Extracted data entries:
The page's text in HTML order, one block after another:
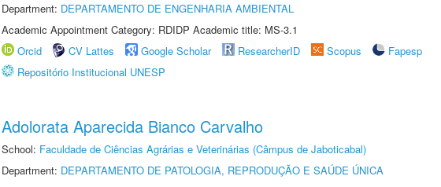
Department: DEPARTAMENTO DE ENGENHARIA AMBIENTAL
Academic Appointment Category: RDIDP Academic title: MS-3.1
Orcid
CV Lattes Google Scholar ResearcherID Scopus
Fapesp
Repositório Institucional UNESP
Adolorata Aparecida Bianco Carvalho
School: Faculdade de Ciências Agrárias e Veterinárias (Câmpus de Jaboticabal)
Department: DEPARTAMENTO DE PATOLOGIA, REPRODUÇÃO E SAÚDE ÚNICA
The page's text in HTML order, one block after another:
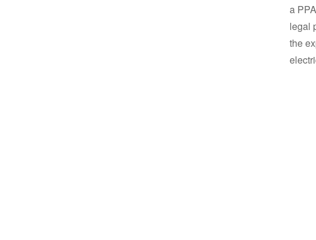
a
legal
the
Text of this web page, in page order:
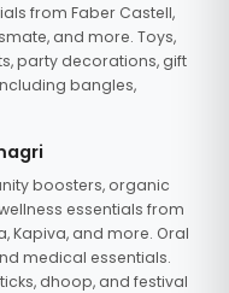
from Faber Castell,
and more. Toys,
party decorations, gift
bangles,
boosters, organic
essentials from
Kapiva, and more. Oral
medical essentials.
dhoop, and festival
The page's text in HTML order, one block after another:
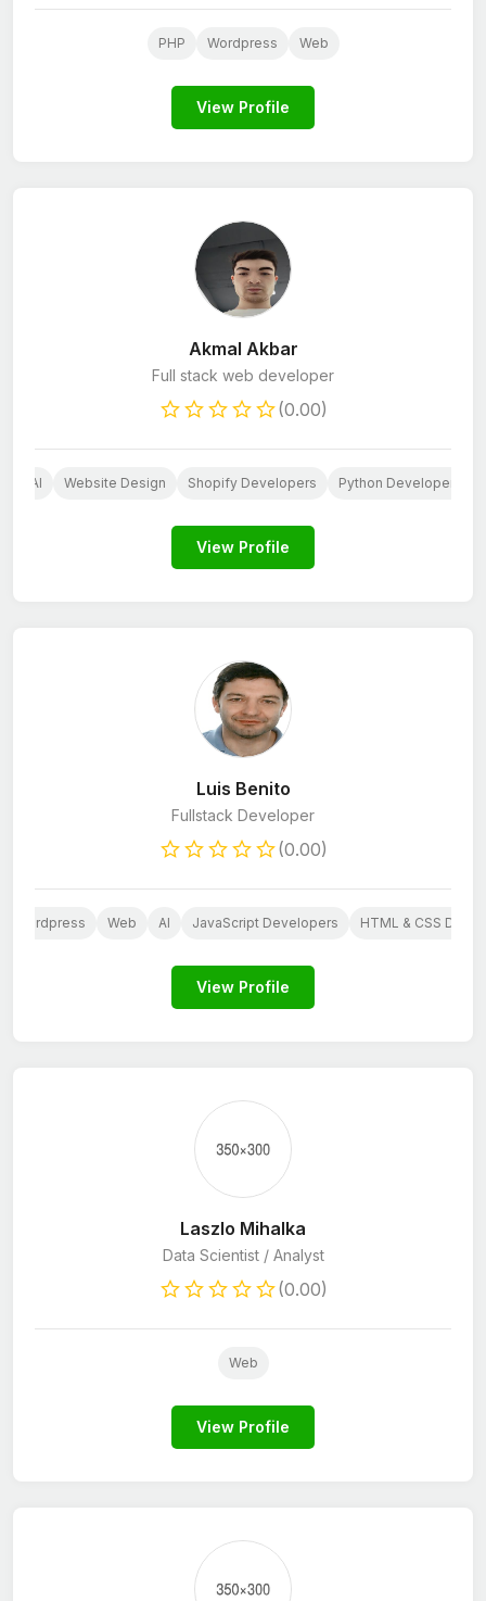
PHP Wordpress Web
View Profile
Akmal Akbar
Full stack web developer
(0.00)
AI Website Design Shopify Developers Python Developers
View Profile
Luis Benito
Fullstack Developer
(0.00)
Wordpress Web AI JavaScript Developers HTML & CSS
View Profile
Laszlo Mihalka
Data Scientist / Analyst
(0.00)
Web
View Profile
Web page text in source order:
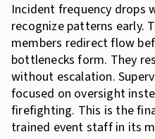
Incident frequency drops
recognize patterns early.
members redirect flow
bottlenecks form. They
without escalation.
focused on oversight
firefighting. This is the
trained event staff in its
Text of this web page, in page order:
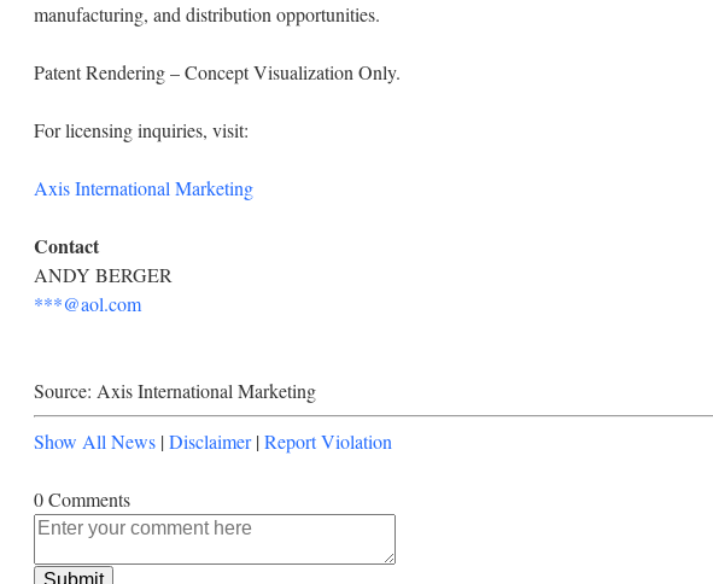
manufacturing, and distribution opportunities.
Patent Rendering – Concept Visualization Only.
For licensing inquiries, visit:
Axis International Marketing
Contact
ANDY BERGER
***@aol.com
Source: Axis International Marketing
Show All News |Disclaimer|Report Violation
0 Comments
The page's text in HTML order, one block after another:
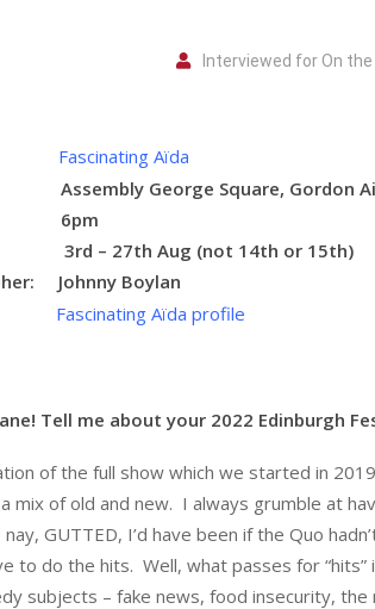
Interviewed for On the
Fascinating Aïda
George Square, Gordon
6pm
3rd – 27th Aug (not 14th or 15th)
Johnny Boylan
Fascinating Aïda profile
Tell me about your 2022 Edinburgh
of the full show which we started in
a mix of old and new. I always grumble at
GUTTED, I’d have been if the Quo
to do the hits. Well, what passes for “hits”
subjects – fake news, food insecurity,
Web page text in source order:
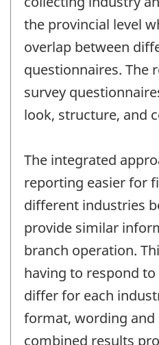
the provincial level
overlap between
questionnaires. The
survey
look, structure, and
The integrated
reporting easier for
different industries
provide similar
branch operation.
having to respond
differ for each
format, wording and
combined results
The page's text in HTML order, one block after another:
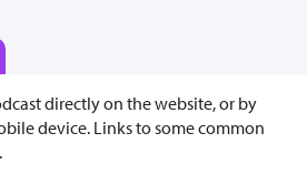
directly on the website, or by
device. Links to some common
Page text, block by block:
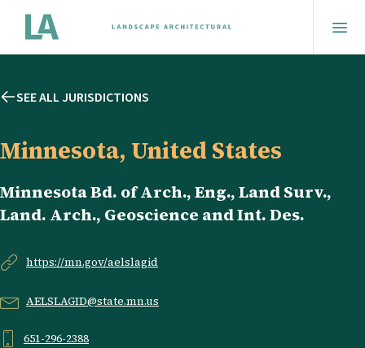
SEE ALL JURISDICTIONS
Minnesota, United States
Minnesota Bd. of Arch., Eng., Land Surv.,
Land. Arch., Geoscience and Int. Des.
https://mn.gov/aelslagid
AELSLAGID@state.mn.us
651-296-2388
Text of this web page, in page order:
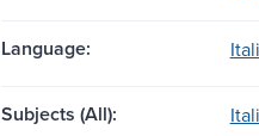
Language:
Subjects (All):
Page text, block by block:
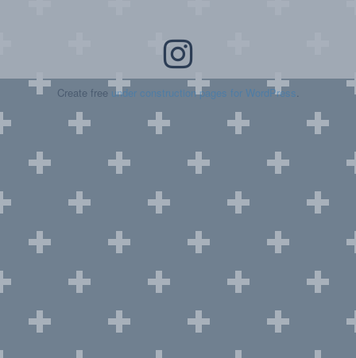
Create free under construction pages for WordPress.
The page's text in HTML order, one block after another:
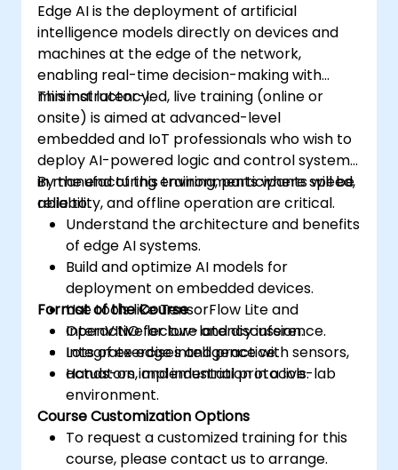
Edge AI is the deployment of artificial
intelligence models directly on devices and
machines at the edge of the network,
enabling real-time decision-making with
minimal latency.
This instructor-led, live training (online or
onsite) is aimed at advanced-level
embedded and IoT professionals who wish to
deploy AI-powered logic and control systems
in manufacturing environments where speed,
reliability, and offline operation are critical.
By the end of this training, participants will be
able to:
Understand the architecture and benefits
of edge AI systems.
Build and optimize AI models for
deployment on embedded devices.
Use tools like TensorFlow Lite and
OpenVINO for low-latency inference.
Integrate edge intelligence with sensors,
actuators, and industrial protocols.
Format of the Course
Interactive lecture and discussion.
Lots of exercises and practice.
Hands-on implementation in a live-lab
environment.
Course Customization Options
To request a customized training for this
course, please contact us to arrange.
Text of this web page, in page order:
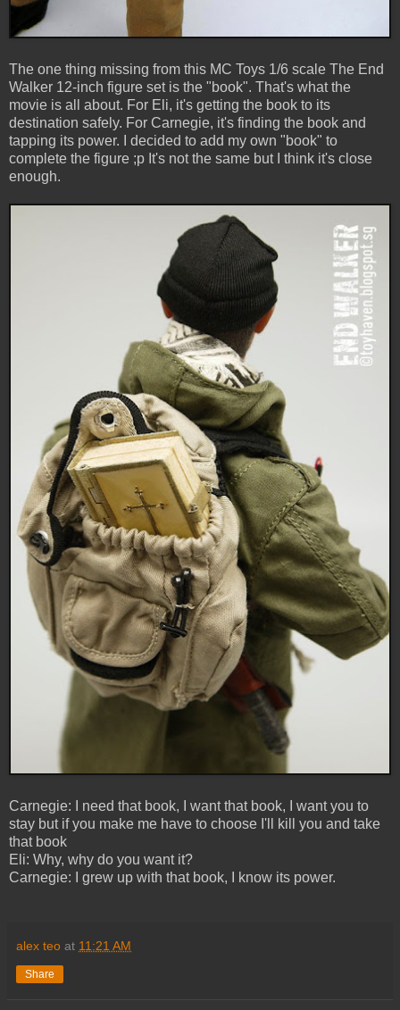
The one thing missing from this MC Toys 1/6 scale The End
Walker 12-inch figure set is the "book". That's what the
movie is all about. For Eli, it's getting the book to its
destination safely. For Carnegie, it's finding the book and
tapping its power. I decided to add my own "book" to
complete the figure ;p It's not the same but I think it's close
enough.
Carnegie: I need that book, I want that book, I want you to
stay but if you make me have to choose I'll kill you and take
that book
Eli: Why, why do you want it?
Carnegie: I grew up with that book, I know its power.
alex teo at 11:21 AM
Share
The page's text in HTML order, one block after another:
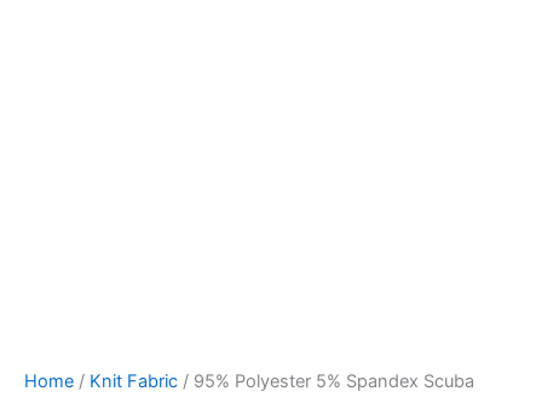
Home / Knit Fabric / 95% Polyester 5% Spandex Scuba
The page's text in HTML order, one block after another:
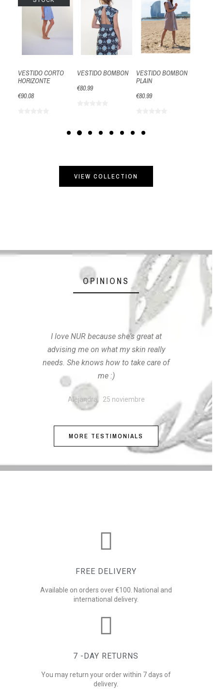
VESTIDO CORTO
HORIZONTE
€90.08
VESTIDO BOMBON
€80.99
VESTIDO BOMBON
PLAIN
€80.99
VIEW COLLECTION
OPINIONS
I love NUR because she's great at
advising me on what my skin really
needs. She knows how to take care of
me :)
Alejandra, 25 noviembre
MORE TESTIMONIALS
FREE DELIVERY
Available on orders over €100. National and
international delivery.
7 -DAY RETURNS
You may return your order within 7 days of
delivery.
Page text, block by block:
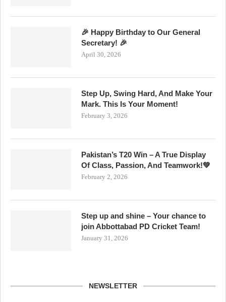
🎉 Happy Birthday to Our General
Secretary! 🎉
April 30, 2026
Step Up, Swing Hard, And Make Your
Mark. This Is Your Moment!
February 3, 2026
Pakistan’s T20 Win – A True Display
Of Class, Passion, And Teamwork!💚
February 2, 2026
Step up and shine – Your chance to
join Abbottabad PD Cricket Team!
January 31, 2026
NEWSLETTER
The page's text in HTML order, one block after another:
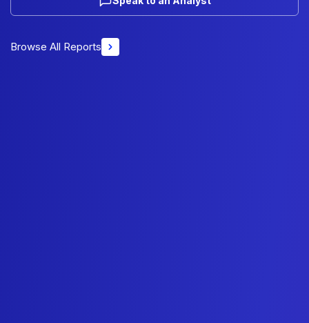
Browse All Reports
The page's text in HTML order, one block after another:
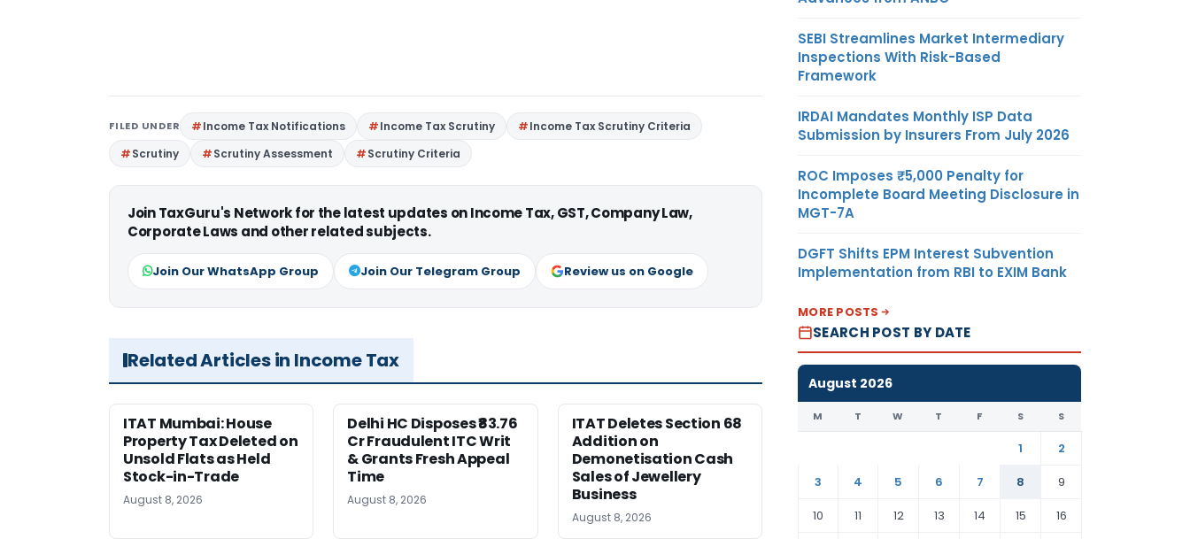
FILED UNDER Income Tax Notifications Income Tax Scrutiny
Income Tax Scrutiny Criteria
Scrutiny
Scrutiny Assessment Scrutiny Criteria
Join TaxGuru's Network for the latest updates on Income Tax, GST, Company Law,
Corporate Laws and other related subjects.
Join Our WhatsApp Group Join Our Telegram Group Review us on Google
Related Articles in Income Tax
ITAT Mumbai: House
Property Tax Deleted on
Unsold Flats as Held
Stock-in-Trade
August 8, 2026
Delhi HC Disposes ₹83.76
Cr Fraudulent ITC Writ
& Grants Fresh Appeal
Time
August 8, 2026
ITAT Deletes Section 68
Addition on
Demonetisation Cash
Sales of Jewellery
Business
August 8, 2026
SEBI Streamlines Market Intermediary
Inspections With Risk-Based
Framework
IRDAI Mandates Monthly ISP Data
Submission by Insurers From July 2026
ROC Imposes ₹5,000 Penalty for
Incomplete Board Meeting Disclosure in
MGT-7A
DGFT Shifts EPM Interest Subvention
Implementation from RBI to EXIM Bank
MORE POSTS
SEARCH POST BY DATE
August 2026
M T W T F S S
1
2
3
4 5 6 7 8
9
10
11 12 13 14 15 16
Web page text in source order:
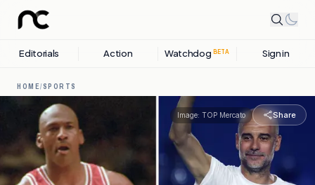
Editorials Action Watchdog BETA Sign in
HOME/SPORTS
Image: TOP Mercato Share
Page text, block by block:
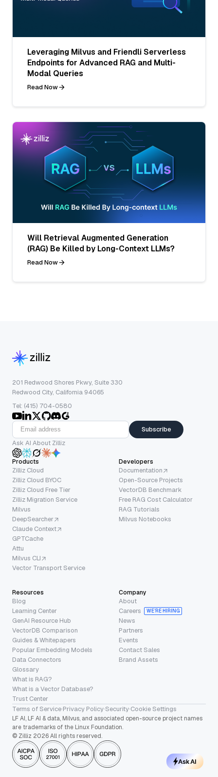
Leveraging Milvus and Friendli Serverless
Endpoints for Advanced RAG and Multi-
Modal Queries
Read Now
Will Retrieval Augmented Generation
(RAG) Be Killed by Long-Context LLMs?
Read Now
201 Redwood Shores Pkwy, Suite 330
Redwood City, California 94065
Tel: (415) 704-0580
Subscribe
Ask AI About Zilliz
Products
Zilliz Cloud
Zilliz Cloud BYOC
Zilliz Cloud Free Tier
Zilliz Migration Service
Milvus
DeepSearcher
Claude Context
GPTCache
Attu
Milvus CLI
Vector Transport Service
Developers
Documentation
Open-Source Projects
VectorDB Benchmark
Free RAG Cost Calculator
RAG Tutorials
Milvus Notebooks
Resources
Blog
Learning Center
GenAI Resource Hub
VectorDB Comparison
Guides & Whitepapers
Popular Embedding Models
Data Connectors
Glossary
What is RAG?
What is a Vector Database?
Trust Center
Company
About
Careers
WE’RE HIRING
News
Partners
Events
Contact Sales
Brand Assets
Terms of Service·Privacy Policy·Security·Cookie Settings
LF AI, LF AI & data, Milvus, and associated open-source project names
are trademarks of the Linux Foundation.
© Zilliz 2026 All rights reserved.
Ask AI
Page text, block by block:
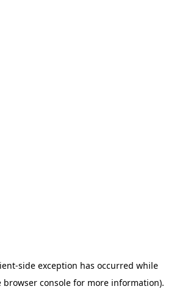
-side exception has occurred while
browser consolefor more information).

** ASSIGNMENT **
Return all the entries word for word, but omit any pictures they contain.

** SOLUTION TO THIS TASK **
The page's text in HTML order, one block after another:
Department: DEPARTAMENTO DE ENGENHARIA AMBIENTAL
Academic Appointment Category: RDIDP Academic title: MS-3.1
Orcid
CV Lattes Google Scholar ResearcherID Scopus
Fapesp
Repositório Institucional UNESP
Adolorata Aparecida Bianco Carvalho
School: Faculdade de Ciências Agrárias e Veterinárias (Câmpus de Jaboticabal)
Department: DEPARTAMENTO DE PATOLOGIA, REPRODUÇÃO E SAÚDE ÚNICA
The page's text in HTML order, one block after another:
a
legal
the
Text of this web page, in page order:
from Faber Castell,
and more. Toys,
party decorations, gift
bangles,
boosters, organic
essentials from
Kapiva, and more. Oral
medical essentials.
dhoop, and festival
The page's text in HTML order, one block after another:
PHP Wordpress Web
View Profile
Akmal Akbar
Full stack web developer
(0.00)
AI Website Design Shopify Developers Python Developers
View Profile
Luis Benito
Fullstack Developer
(0.00)
Wordpress Web AI JavaScript Developers HTML & CSS
View Profile
Laszlo Mihalka
Data Scientist / Analyst
(0.00)
Web
View Profile
Web page text in source order:
Incident frequency drops
recognize patterns early.
members redirect flow
bottlenecks form. They
without escalation.
focused on oversight
firefighting. This is the
trained event staff in its
Text of this web page, in page order:
manufacturing, and distribution opportunities.
Patent Rendering – Concept Visualization Only.
For licensing inquiries, visit:
Axis International Marketing
Contact
ANDY BERGER
***@aol.com
Source: Axis International Marketing
Show All News |Disclaimer|Report Violation
0 Comments
The page's text in HTML order, one block after another:
Interviewed for On the
Fascinating Aïda
George Square, Gordon
6pm
3rd – 27th Aug (not 14th or 15th)
Johnny Boylan
Fascinating Aïda profile
Tell me about your 2022 Edinburgh
of the full show which we started in
a mix of old and new. I always grumble at
GUTTED, I’d have been if the Quo
to do the hits. Well, what passes for “hits”
subjects – fake news, food insecurity,
Web page text in source order:
the provincial level
overlap between
questionnaires. The
survey
look, structure, and
The integrated
reporting easier for
different industries
provide similar
branch operation.
having to respond
differ for each
format, wording and
combined results
The page's text in HTML order, one block after another:
directly on the website, or by
device. Links to some common
Page text, block by block:
SEE ALL JURISDICTIONS
Minnesota, United States
Minnesota Bd. of Arch., Eng., Land Surv.,
Land. Arch., Geoscience and Int. Des.
https://mn.gov/aelslagid
AELSLAGID@state.mn.us
651-296-2388
Text of this web page, in page order:
Language:
Subjects (All):
Page text, block by block:
Create free under construction pages for WordPress.
The page's text in HTML order, one block after another:
Edge AI is the deployment of artificial
intelligence models directly on devices and
machines at the edge of the network,
enabling real-time decision-making with
minimal latency.
This instructor-led, live training (online or
onsite) is aimed at advanced-level
embedded and IoT professionals who wish to
deploy AI-powered logic and control systems
in manufacturing environments where speed,
reliability, and offline operation are critical.
By the end of this training, participants will be
able to:
Understand the architecture and benefits
of edge AI systems.
Build and optimize AI models for
deployment on embedded devices.
Use tools like TensorFlow Lite and
OpenVINO for low-latency inference.
Integrate edge intelligence with sensors,
actuators, and industrial protocols.
Format of the Course
Interactive lecture and discussion.
Lots of exercises and practice.
Hands-on implementation in a live-lab
environment.
Course Customization Options
To request a customized training for this
course, please contact us to arrange.
Text of this web page, in page order:
The one thing missing from this MC Toys 1/6 scale The End
Walker 12-inch figure set is the "book". That's what the
movie is all about. For Eli, it's getting the book to its
destination safely. For Carnegie, it's finding the book and
tapping its power. I decided to add my own "book" to
complete the figure ;p It's not the same but I think it's close
enough.
Carnegie: I need that book, I want that book, I want you to
stay but if you make me have to choose I'll kill you and take
that book
Eli: Why, why do you want it?
Carnegie: I grew up with that book, I know its power.
alex teo at 11:21 AM
Share
The page's text in HTML order, one block after another:
Home / Knit Fabric / 95% Polyester 5% Spandex Scuba
The page's text in HTML order, one block after another:
VESTIDO CORTO
HORIZONTE
€90.08
VESTIDO BOMBON
€80.99
VESTIDO BOMBON
PLAIN
€80.99
VIEW COLLECTION
OPINIONS
I love NUR because she's great at
advising me on what my skin really
needs. She knows how to take care of
me :)
Alejandra, 25 noviembre
MORE TESTIMONIALS
FREE DELIVERY
Available on orders over €100. National and
international delivery.
7 -DAY RETURNS
You may return your order within 7 days of
delivery.
Page text, block by block:
🎉 Happy Birthday to Our General
Secretary! 🎉
April 30, 2026
Step Up, Swing Hard, And Make Your
Mark. This Is Your Moment!
February 3, 2026
Pakistan’s T20 Win – A True Display
Of Class, Passion, And Teamwork!💚
February 2, 2026
Step up and shine – Your chance to
join Abbottabad PD Cricket Team!
January 31, 2026
NEWSLETTER
The page's text in HTML order, one block after another:
Browse All Reports
The page's text in HTML order, one block after another:
FILED UNDER Income Tax Notifications Income Tax Scrutiny
Income Tax Scrutiny Criteria
Scrutiny
Scrutiny Assessment Scrutiny Criteria
Join TaxGuru's Network for the latest updates on Income Tax, GST, Company Law,
Corporate Laws and other related subjects.
Join Our WhatsApp Group Join Our Telegram Group Review us on Google
Related Articles in Income Tax
ITAT Mumbai: House
Property Tax Deleted on
Unsold Flats as Held
Stock-in-Trade
August 8, 2026
Delhi HC Disposes ₹83.76
Cr Fraudulent ITC Writ
& Grants Fresh Appeal
Time
August 8, 2026
ITAT Deletes Section 68
Addition on
Demonetisation Cash
Sales of Jewellery
Business
August 8, 2026
SEBI Streamlines Market Intermediary
Inspections With Risk-Based
Framework
IRDAI Mandates Monthly ISP Data
Submission by Insurers From July 2026
ROC Imposes ₹5,000 Penalty for
Incomplete Board Meeting Disclosure in
MGT-7A
DGFT Shifts EPM Interest Subvention
Implementation from RBI to EXIM Bank
MORE POSTS
SEARCH POST BY DATE
August 2026
M T W T F S S
1
2
3
4 5 6 7 8
9
10
11 12 13 14 15 16
Web page text in source order:
Editorials Action Watchdog BETA Sign in
HOME/SPORTS
Image: TOP Mercato Share
Page text, block by block:
Leveraging Milvus and Friendli Serverless
Endpoints for Advanced RAG and Multi-
Modal Queries
Read Now
Will Retrieval Augmented Generation
(RAG) Be Killed by Long-Context LLMs?
Read Now
201 Redwood Shores Pkwy, Suite 330
Redwood City, California 94065
Tel: (415) 704-0580
Subscribe
Ask AI About Zilliz
Products
Zilliz Cloud
Zilliz Cloud BYOC
Zilliz Cloud Free Tier
Zilliz Migration Service
Milvus
DeepSearcher
Claude Context
GPTCache
Attu
Milvus CLI
Vector Transport Service
Developers
Documentation
Open-Source Projects
VectorDB Benchmark
Free RAG Cost Calculator
RAG Tutorials
Milvus Notebooks
Resources
Blog
Learning Center
GenAI Resource Hub
VectorDB Comparison
Guides & Whitepapers
Popular Embedding Models
Data Connectors
Glossary
What is RAG?
What is a Vector Database?
Trust Center
Company
About
Careers
WE’RE HIRING
News
Partners
Events
Contact Sales
Brand Assets
Terms of Service·Privacy Policy·Security·Cookie Settings
LF AI, LF AI & data, Milvus, and associated open-source project names
are trademarks of the Linux Foundation.
© Zilliz 2026 All rights reserved.
Ask AI
Page text, block by block:
-side exception has occurred while
browser consolefor more information).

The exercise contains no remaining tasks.